Old Sam is a Demerara Rum, dark and rich, redolent of molasses and bunt sugar. It is aged for a minimum of two years in oak barrels, and then blended with various other 12-year old rums. “Navy” rum is a much bandied-about term — Pusser’s, Lamb’s, Screech and Old Sam all like to make claims to the title, but this low end stuff is nowhere near the much better, smoother Pusser’s, and even the Old Sam website recommends it as a mixer, or a base for cocktails and food requiring a rum ingredient.

Having said that, I have to say that the nose, while sharp, is rich, and develops good hints of caramel, brown sugar – a lot of brown sugar – and a shade of fruity vanilla.  Nothing out of the ordinary, and being relatively young, is not particularly smooth.  Note that I still get all pissy when rums don’t mention their age even if it’s two years old or something, since to me, age and price and word of mouth are the three pieces that go together in assessing whether to buy a rum or not. For this one I have one out of three – price, and since that is quite low (about $22), and since I’ve never heard of this one mentioned, or lauded, it seems reasonable to suppose it’s a young ‘un, not particularly special, and indeed, the tasting pretty much confirmed that. Harsh on the way down, has a burn and kick that would make a smarter man swear off low-end rums for good, and not much of a finish.  About par for a low end rum – it’s definitely not for sipping. As a mixer, it’s pretty good, but not everyone will enjoy that very rich burnt sugar and molasses taste.

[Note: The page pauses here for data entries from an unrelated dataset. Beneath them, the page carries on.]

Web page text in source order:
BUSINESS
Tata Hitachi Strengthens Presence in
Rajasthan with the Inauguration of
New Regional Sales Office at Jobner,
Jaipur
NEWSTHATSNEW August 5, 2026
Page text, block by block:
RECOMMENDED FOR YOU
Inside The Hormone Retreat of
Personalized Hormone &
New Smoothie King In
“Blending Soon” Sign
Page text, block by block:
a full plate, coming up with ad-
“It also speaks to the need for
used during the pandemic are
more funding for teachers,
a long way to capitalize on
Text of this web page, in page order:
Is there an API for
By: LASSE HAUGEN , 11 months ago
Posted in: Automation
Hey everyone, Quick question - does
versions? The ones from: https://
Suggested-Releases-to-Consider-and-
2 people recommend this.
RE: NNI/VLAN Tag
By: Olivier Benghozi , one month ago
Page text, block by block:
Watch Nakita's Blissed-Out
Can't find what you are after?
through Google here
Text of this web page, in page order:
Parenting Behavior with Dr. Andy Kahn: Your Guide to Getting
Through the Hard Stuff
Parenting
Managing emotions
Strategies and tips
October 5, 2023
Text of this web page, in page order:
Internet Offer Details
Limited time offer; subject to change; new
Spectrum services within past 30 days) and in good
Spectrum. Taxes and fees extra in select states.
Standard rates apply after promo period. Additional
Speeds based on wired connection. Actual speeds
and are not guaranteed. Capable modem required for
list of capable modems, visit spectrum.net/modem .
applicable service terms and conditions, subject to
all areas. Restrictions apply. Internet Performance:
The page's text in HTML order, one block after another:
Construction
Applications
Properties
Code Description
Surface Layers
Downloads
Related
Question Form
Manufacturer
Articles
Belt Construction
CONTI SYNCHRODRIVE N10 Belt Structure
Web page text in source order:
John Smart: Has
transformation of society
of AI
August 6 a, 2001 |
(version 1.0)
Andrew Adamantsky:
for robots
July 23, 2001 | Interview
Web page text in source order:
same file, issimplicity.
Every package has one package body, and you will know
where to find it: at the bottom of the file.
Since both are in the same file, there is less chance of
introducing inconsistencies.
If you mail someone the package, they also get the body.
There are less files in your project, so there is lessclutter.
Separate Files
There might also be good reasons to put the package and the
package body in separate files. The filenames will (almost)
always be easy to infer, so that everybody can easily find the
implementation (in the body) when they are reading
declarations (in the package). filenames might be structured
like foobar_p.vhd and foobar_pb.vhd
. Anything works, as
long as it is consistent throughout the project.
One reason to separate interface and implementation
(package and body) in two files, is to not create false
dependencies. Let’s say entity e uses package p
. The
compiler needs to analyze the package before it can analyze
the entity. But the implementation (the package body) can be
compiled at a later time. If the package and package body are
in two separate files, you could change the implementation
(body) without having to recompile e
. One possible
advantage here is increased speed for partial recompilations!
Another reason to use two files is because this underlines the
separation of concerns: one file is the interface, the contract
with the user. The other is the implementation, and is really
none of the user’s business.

Rereading this, it sure looks like I am dissing the rum. That’s unintentional, and perhaps results from me treating it like an upscale sipper, and judging it that way. So let me be clear: it’s disappointing as a sipping spirit….but in a mix, it’s excellent. Brown sugar, molasses, caramel, vanilla and coke.  Fine, just fine.  It kind of proves the point that you don’t have to have a premium sipper to enjoy a rum. Unsuspected riches exist for the diligent trawler and tireless taster, and if you’re into deep, dark Demerara rums, you can do worse than this unpretentious product. Personally, I’ll keep searching for better, knowing that another rum equivalent of Cibola is probably waiting for me out there, somewhere…but that doesn’t mean I don’t like this one.

Update June 2020

  • Over the years my liking for Old Sam’s has remained steadfast, and these days I’d probably score it around 80-82. My personal opinion is that it is a large proportion PM distillate, though this has never been confirmed. With DDL no longer exporting bulk “heritage still” rums, it’s possible that Young’s Old Sam may be forced to change its blend in years to come.
  • Who Old Sam actually was is a subject of some conjecture, brought to a head with the BLM movement in the last years, because to some the drawing of the man  on the label is that of a black man, implying a product being sold that implicitly glorifies slavery.  Others dispute that interpretation of the picture, saying it’s of Mr. Young himself.